Hypothesis Testing – How to Test If the Slopes in the Linear Model Are Equal to a Fixed Value

hypothesis testingregression

Suppose we have a simple linear regression model $Z = aX + bY$ and would like to test the null hypothesis $H_0: a=b=\frac{1}{2}$ against the general alternative.

I think one can use the estimate of $\hat{a}$ and $SE(\hat{a})$ and further apply a $Z$-test to get the confidence interval around $\frac{1}{2}$. Is this ok?

The other question is strongly related to this one. Suppose that we have a sample $\{(x_1,y_1,z_1),\ldots ,(x_n,y_n,z_n) \}$ and we compute $\chi^2$ statistics

\begin{equation}
\sum_{i=1}^n \frac{(z_i-\frac{x_i+y_i}{2})^2}{\frac{x_i+y_i}{2}}.
\end{equation}
Can these statistics be used to test the same null hypothesis?

Best Answer

In linear regression the assumption is that $X$ and $Y$ are not random variables. Therefore, the model

$$Z = a X + b Y + \epsilon$$

is algebraically the same as

$$Z - \frac{1}{2} X - \frac{1}{2} Y = (a - \frac{1}{2})X + (b - \frac{1}{2})Y + \epsilon = \alpha X + \beta Y + \epsilon.$$

Here, $\alpha = a - \frac{1}{2}$ and $\beta =b - \frac{1}{2}$. The error term $\epsilon$ is unaffected. Fit this model, estimating the coefficients as $\hat{\alpha}$ and $\hat{\beta}$, respectively, and test the hypothesis $\alpha = \beta = 0$ in the usual way.
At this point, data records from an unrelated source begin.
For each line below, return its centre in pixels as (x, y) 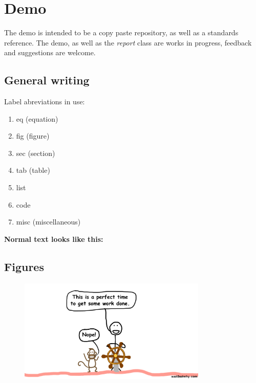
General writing (47, 80)
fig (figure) (33, 136)
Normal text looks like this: (54, 239)
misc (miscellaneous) (48, 222)
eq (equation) (37, 118)
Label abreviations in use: (45, 102)
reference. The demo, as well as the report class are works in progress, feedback (128, 42)
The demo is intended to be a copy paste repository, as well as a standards (121, 32)
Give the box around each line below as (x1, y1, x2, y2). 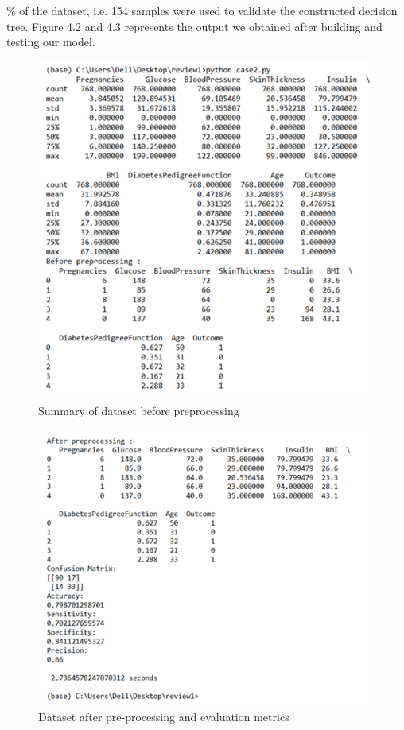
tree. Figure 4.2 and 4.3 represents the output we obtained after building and (6, 17, 383, 34)
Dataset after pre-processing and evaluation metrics (38, 709, 289, 725)
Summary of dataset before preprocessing (38, 402, 239, 419)
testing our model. (6, 33, 95, 50)
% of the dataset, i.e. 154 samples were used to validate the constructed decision (6, 2, 398, 18)
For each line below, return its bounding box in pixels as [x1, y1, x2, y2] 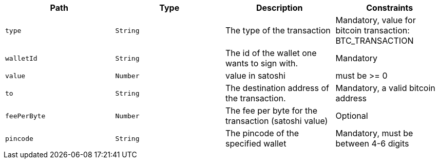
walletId [5, 54, 37, 62]
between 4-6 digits [335, 138, 409, 149]
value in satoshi [225, 70, 285, 81]
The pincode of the [225, 128, 299, 138]
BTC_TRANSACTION [335, 35, 414, 46]
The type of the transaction [225, 25, 331, 35]
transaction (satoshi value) [225, 116, 328, 126]
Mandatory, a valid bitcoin [335, 83, 435, 93]
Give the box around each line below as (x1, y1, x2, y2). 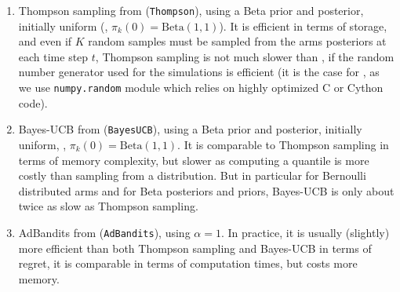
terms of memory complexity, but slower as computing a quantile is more (18, 151, 369, 168)
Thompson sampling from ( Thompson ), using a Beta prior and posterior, (18, 2, 364, 18)
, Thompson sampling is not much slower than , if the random (95, 48, 395, 64)
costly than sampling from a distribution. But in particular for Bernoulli (18, 167, 366, 184)
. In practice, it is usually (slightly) (220, 224, 390, 240)
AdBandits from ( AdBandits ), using (18, 224, 191, 240)
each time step (18, 48, 89, 64)
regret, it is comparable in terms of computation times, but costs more (18, 255, 358, 272)
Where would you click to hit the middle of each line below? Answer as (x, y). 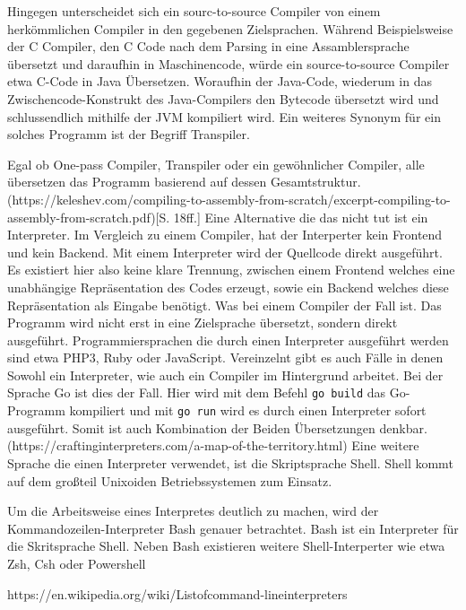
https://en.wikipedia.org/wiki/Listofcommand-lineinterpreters (177, 593)
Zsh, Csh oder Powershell (77, 563)
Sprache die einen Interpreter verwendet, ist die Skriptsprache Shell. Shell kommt (230, 462)
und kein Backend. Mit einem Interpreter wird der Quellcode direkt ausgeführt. (225, 252)
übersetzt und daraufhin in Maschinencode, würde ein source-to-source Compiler (229, 63)
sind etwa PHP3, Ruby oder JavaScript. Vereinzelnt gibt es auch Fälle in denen (225, 357)
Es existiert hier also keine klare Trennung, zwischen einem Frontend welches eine (231, 270)
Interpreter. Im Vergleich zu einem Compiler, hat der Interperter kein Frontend (225, 235)
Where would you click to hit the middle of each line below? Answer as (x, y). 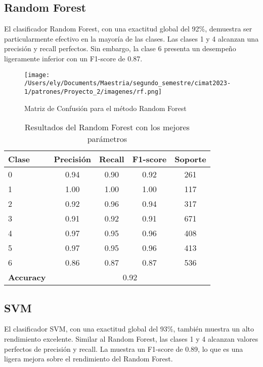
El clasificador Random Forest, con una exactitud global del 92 (102, 29)
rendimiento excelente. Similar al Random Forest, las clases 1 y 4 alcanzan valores (131, 338)
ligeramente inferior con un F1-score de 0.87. (73, 58)
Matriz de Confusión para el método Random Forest (105, 108)
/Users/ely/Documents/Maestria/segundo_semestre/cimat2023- (128, 83)
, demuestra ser (229, 29)
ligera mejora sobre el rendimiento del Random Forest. (89, 359)
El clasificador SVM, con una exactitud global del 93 (86, 329)
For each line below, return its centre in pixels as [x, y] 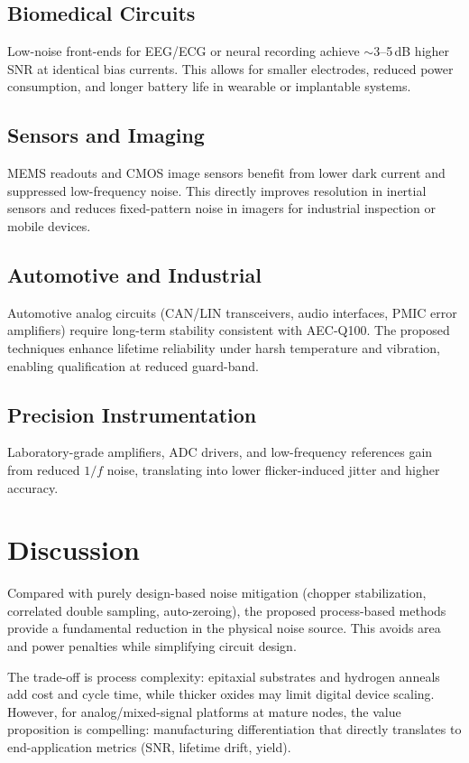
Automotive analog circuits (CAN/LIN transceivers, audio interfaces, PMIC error [232, 312]
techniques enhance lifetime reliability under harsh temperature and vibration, [224, 347]
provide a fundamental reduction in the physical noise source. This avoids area [224, 628]
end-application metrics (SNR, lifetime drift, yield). [149, 747]
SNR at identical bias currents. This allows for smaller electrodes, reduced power [230, 68]
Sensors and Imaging [106, 135]
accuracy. [33, 487]
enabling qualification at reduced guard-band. [133, 365]
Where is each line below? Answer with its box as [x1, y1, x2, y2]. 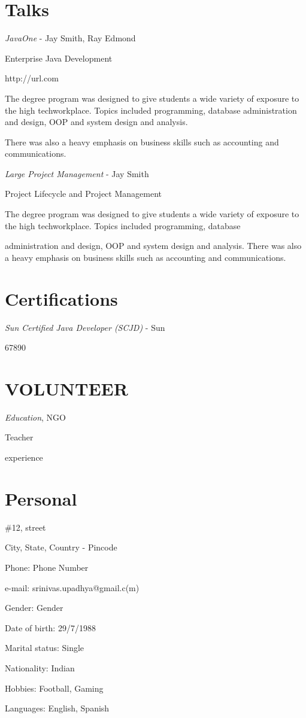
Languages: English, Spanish [5, 702, 110, 714]
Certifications [5, 286, 118, 311]
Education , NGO [5, 410, 66, 423]
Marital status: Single [5, 641, 84, 654]
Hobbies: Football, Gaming [5, 682, 104, 694]
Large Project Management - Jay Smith [5, 167, 149, 180]
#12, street [5, 521, 46, 533]
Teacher [5, 431, 34, 443]
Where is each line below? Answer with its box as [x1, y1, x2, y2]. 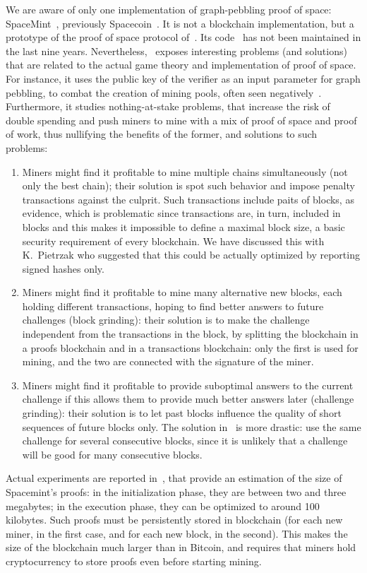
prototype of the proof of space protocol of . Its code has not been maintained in [6, 30, 361, 45]
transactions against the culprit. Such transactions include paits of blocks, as [22, 191, 354, 206]
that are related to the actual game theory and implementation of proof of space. [6, 57, 356, 72]
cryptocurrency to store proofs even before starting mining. [6, 553, 262, 568]
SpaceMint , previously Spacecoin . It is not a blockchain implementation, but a [6, 16, 354, 30]
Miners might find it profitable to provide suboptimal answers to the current [22, 377, 354, 392]
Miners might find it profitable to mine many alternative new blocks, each [22, 285, 342, 300]
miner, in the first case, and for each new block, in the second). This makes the [6, 526, 348, 540]
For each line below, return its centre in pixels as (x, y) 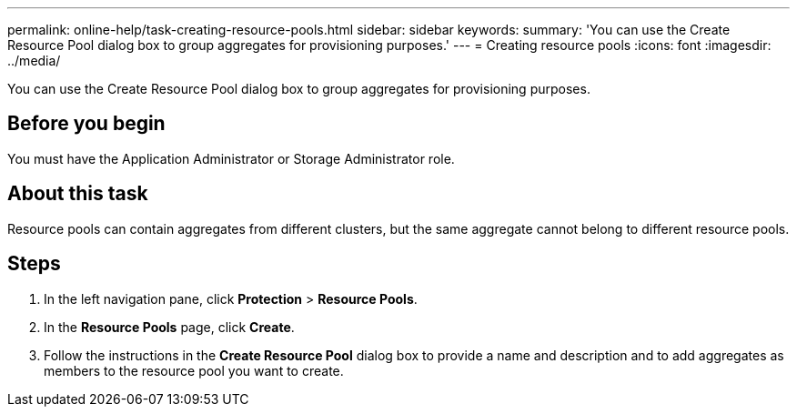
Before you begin (86, 124)
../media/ (34, 61)
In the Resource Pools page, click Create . (169, 327)
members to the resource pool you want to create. (194, 370)
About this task (78, 194)
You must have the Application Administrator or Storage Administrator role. (231, 158)
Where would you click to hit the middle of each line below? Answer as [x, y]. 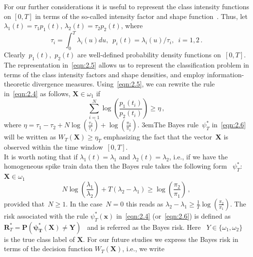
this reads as [145, 203]
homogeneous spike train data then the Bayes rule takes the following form [116, 166]
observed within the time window [54, 147]
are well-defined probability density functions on [149, 55]
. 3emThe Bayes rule [168, 125]
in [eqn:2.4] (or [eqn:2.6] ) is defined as [173, 215]
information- [226, 74]
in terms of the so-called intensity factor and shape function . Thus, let [141, 16]
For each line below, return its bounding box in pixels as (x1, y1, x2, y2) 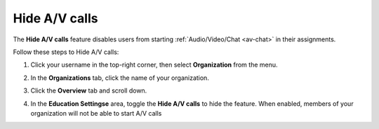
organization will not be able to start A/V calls (30, 109, 162, 117)
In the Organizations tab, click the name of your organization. (30, 74, 210, 82)
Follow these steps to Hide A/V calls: (13, 48, 119, 56)
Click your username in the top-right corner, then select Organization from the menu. (30, 60, 278, 69)
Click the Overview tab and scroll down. (30, 86, 147, 95)
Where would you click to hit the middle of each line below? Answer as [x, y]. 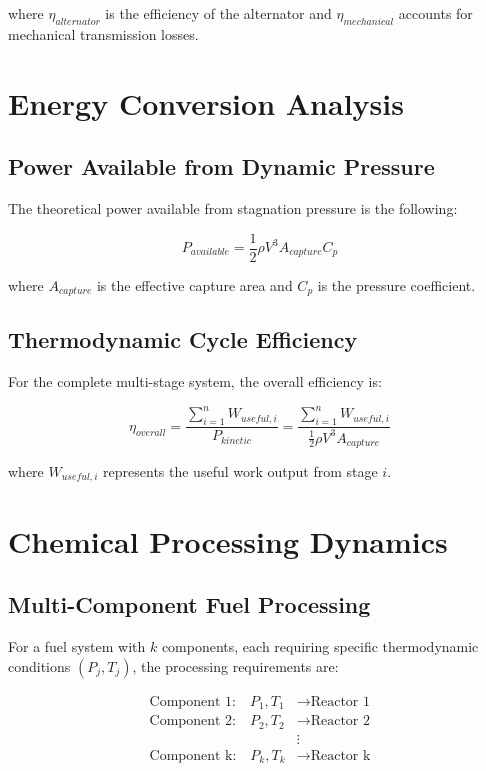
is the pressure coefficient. [396, 284]
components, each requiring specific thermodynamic [320, 646]
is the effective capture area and [194, 284]
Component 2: [192, 721]
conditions [39, 665]
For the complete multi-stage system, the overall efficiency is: [195, 381]
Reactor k [340, 755]
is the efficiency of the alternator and [218, 13]
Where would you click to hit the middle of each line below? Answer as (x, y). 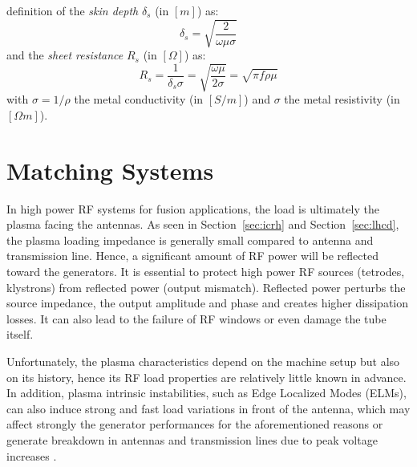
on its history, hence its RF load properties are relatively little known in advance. (206, 377)
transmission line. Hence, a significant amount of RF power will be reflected (192, 256)
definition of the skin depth (73, 10)
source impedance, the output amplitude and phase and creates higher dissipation (208, 303)
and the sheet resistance (65, 55)
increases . (32, 455)
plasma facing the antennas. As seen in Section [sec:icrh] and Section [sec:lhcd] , (203, 224)
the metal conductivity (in (139, 99)

The statistic written at the end of the question is not a chi-squared statistic, despite its formal similarity to one. A chi-squared statistic involves counts, not data values, and must have expected values in its denominator, not covariates. It's possible for one or more of the denominators $\frac{x_i+y_i}{2}$ to be zero (or close to it), showing that something is seriously wrong with this formulation. If even that isn't convincing, consider that the units of measurement of $Z$, $X$, and $Y$ could be anything (such as drams, parsecs, and pecks), so that a linear combination like $z_i - (x_i+y_i)/2$ is (in general) meaningless. It doesn't test anything.